The records:

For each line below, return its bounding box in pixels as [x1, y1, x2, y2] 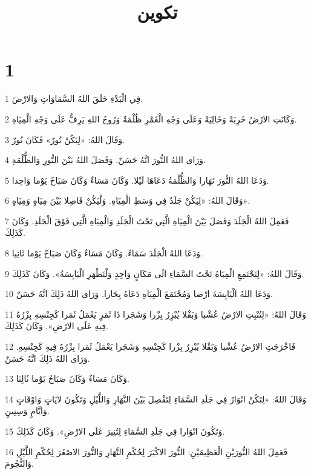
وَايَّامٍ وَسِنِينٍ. [5, 404, 50, 417]
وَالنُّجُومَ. [5, 457, 34, 470]
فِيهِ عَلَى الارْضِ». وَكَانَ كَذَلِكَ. [5, 319, 108, 332]
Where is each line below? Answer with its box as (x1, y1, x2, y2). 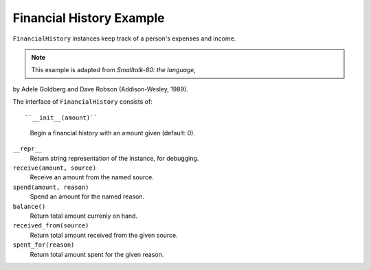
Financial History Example (12, 10, 165, 25)
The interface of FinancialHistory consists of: (12, 98, 153, 106)
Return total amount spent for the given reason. (30, 250, 164, 258)
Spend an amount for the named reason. (30, 192, 144, 201)
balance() (12, 203, 46, 210)
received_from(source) (12, 222, 89, 229)
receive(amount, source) (12, 164, 96, 172)
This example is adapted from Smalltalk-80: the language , (31, 66, 196, 74)
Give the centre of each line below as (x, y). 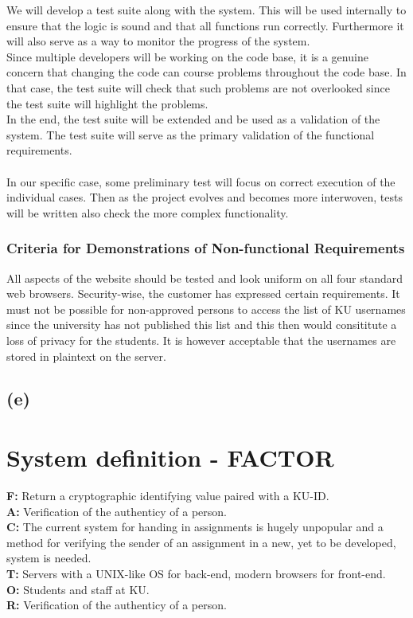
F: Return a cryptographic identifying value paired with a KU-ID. (168, 495)
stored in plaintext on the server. (86, 356)
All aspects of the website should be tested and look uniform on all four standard (205, 278)
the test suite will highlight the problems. (107, 103)
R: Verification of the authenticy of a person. (117, 605)
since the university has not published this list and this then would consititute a (202, 325)
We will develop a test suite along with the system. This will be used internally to (206, 10)
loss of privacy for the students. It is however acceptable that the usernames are (201, 340)
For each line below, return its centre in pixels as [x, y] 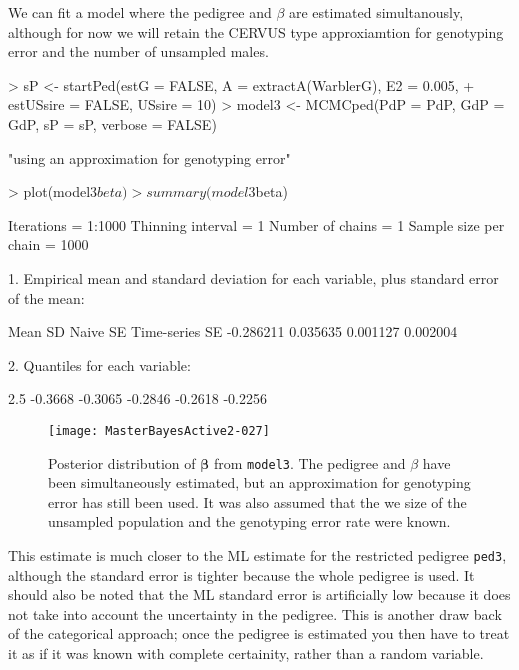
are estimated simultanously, [376, 12]
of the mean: [46, 297]
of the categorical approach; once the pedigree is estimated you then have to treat [259, 633]
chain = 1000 [48, 244]
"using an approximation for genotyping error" [149, 157]
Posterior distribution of [122, 462]
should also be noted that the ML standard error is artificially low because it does [259, 594]
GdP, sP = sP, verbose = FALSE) [112, 123]
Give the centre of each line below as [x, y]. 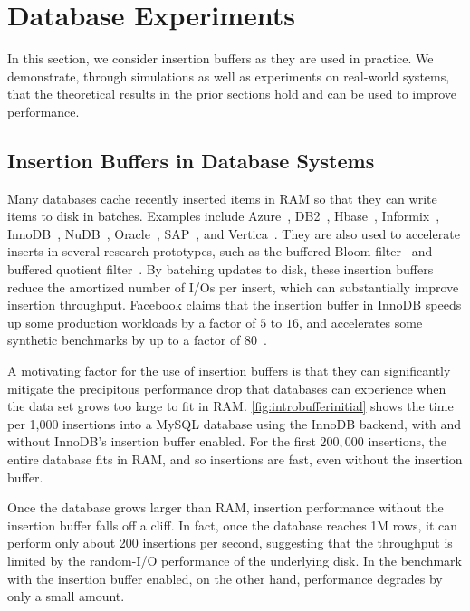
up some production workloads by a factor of [132, 322]
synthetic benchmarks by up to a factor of [124, 340]
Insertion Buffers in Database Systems [191, 160]
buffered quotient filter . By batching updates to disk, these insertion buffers [221, 269]
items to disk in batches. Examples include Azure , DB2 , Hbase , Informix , [224, 216]
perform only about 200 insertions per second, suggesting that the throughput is [230, 543]
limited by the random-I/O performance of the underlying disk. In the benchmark [235, 560]
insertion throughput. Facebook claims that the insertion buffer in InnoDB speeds [235, 305]
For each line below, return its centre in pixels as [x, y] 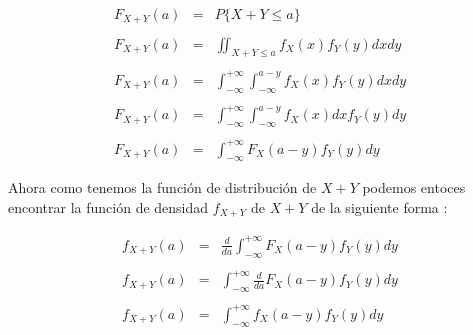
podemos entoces [414, 187]
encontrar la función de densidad [108, 207]
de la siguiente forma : [379, 207]
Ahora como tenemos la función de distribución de [162, 187]
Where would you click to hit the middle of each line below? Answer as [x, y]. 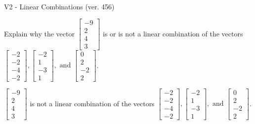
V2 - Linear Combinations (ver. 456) [59, 6]
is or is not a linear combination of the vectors [173, 33]
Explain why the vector [39, 33]
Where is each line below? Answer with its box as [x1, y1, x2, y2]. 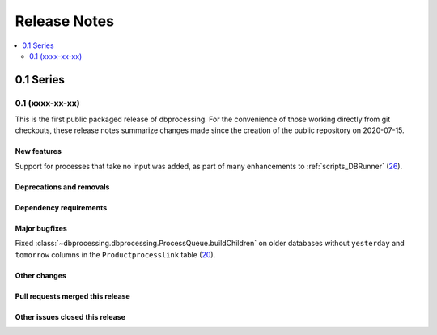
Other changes [15, 270, 66, 280]
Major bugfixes [15, 223, 68, 233]
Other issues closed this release [15, 312, 125, 321]
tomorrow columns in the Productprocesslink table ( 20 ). [15, 249, 216, 259]
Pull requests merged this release [15, 291, 131, 301]
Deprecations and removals [15, 182, 110, 192]
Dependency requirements [15, 202, 108, 212]
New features [15, 146, 62, 156]
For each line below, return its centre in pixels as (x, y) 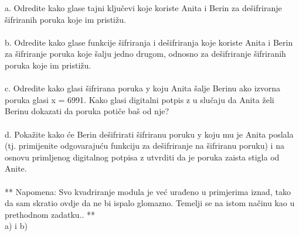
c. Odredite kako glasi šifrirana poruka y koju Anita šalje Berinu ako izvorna (143, 88)
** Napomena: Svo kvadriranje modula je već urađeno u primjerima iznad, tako (148, 191)
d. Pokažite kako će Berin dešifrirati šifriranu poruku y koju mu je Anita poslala (149, 134)
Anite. (16, 168)
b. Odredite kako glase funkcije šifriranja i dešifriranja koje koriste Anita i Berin (149, 42)
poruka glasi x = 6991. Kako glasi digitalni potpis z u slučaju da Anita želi (140, 99)
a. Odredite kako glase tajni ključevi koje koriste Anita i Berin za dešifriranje (143, 8)
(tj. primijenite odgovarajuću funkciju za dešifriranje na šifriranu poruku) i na (145, 146)
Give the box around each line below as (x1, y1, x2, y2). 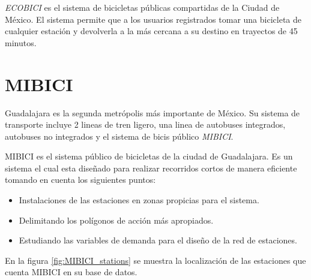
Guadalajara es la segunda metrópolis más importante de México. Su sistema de (5, 106, 300, 119)
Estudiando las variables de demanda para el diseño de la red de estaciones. (19, 234, 297, 246)
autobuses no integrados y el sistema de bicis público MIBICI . (5, 130, 234, 142)
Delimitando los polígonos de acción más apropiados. (19, 213, 214, 226)
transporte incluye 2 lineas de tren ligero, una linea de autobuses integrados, (5, 118, 286, 131)
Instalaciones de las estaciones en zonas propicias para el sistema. (19, 194, 259, 206)
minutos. (5, 36, 37, 49)
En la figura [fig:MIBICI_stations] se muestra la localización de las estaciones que (5, 254, 306, 266)
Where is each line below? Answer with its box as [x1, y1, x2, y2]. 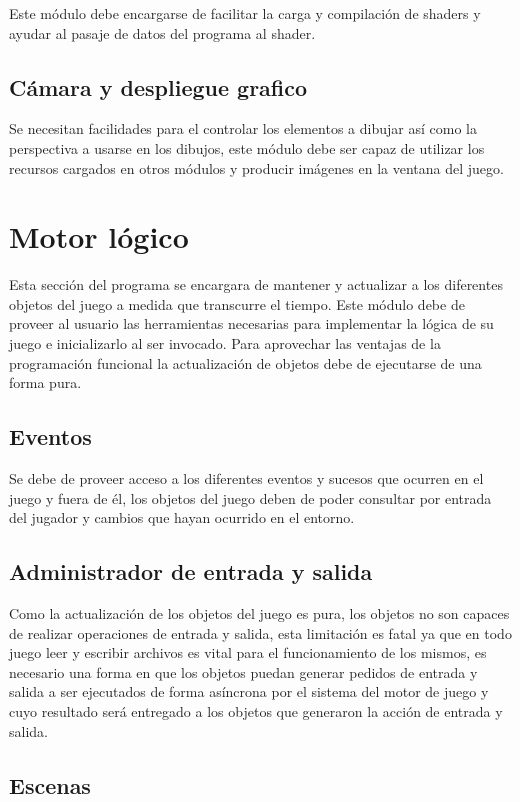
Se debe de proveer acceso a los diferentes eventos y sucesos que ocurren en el [9, 468, 484, 489]
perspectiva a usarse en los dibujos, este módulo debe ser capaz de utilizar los [9, 137, 485, 158]
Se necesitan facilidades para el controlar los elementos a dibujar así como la [9, 118, 477, 139]
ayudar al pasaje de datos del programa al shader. [9, 22, 316, 43]
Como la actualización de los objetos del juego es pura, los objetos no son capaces [9, 603, 510, 624]
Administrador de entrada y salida [9, 556, 373, 587]
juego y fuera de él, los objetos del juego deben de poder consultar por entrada [9, 487, 492, 508]
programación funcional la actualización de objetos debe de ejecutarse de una [9, 352, 482, 373]

Task directions: Write out the lines of the material from the one containing "transporte incluye 2" through the last, exactly and only those. Leave every picture out.

Answer box:
transporte incluye 2 lineas de tren ligero, una linea de autobuses integrados, (5, 118, 286, 131)
Instalaciones de las estaciones en zonas propicias para el sistema. (19, 194, 259, 206)
minutos. (5, 36, 37, 49)
En la figura [fig:MIBICI_stations] se muestra la localización de las estaciones que (5, 254, 306, 266)
Where is each line below? Answer with its box as [x1, y1, x2, y2]. 
Se debe de proveer acceso a los diferentes eventos y sucesos que ocurren en el [9, 468, 484, 489]
perspectiva a usarse en los dibujos, este módulo debe ser capaz de utilizar los [9, 137, 485, 158]
Se necesitan facilidades para el controlar los elementos a dibujar así como la [9, 118, 477, 139]
ayudar al pasaje de datos del programa al shader. [9, 22, 316, 43]
Como la actualización de los objetos del juego es pura, los objetos no son capaces [9, 603, 510, 624]
Administrador de entrada y salida [9, 556, 373, 587]
juego y fuera de él, los objetos del juego deben de poder consultar por entrada [9, 487, 492, 508]
programación funcional la actualización de objetos debe de ejecutarse de una [9, 352, 482, 373]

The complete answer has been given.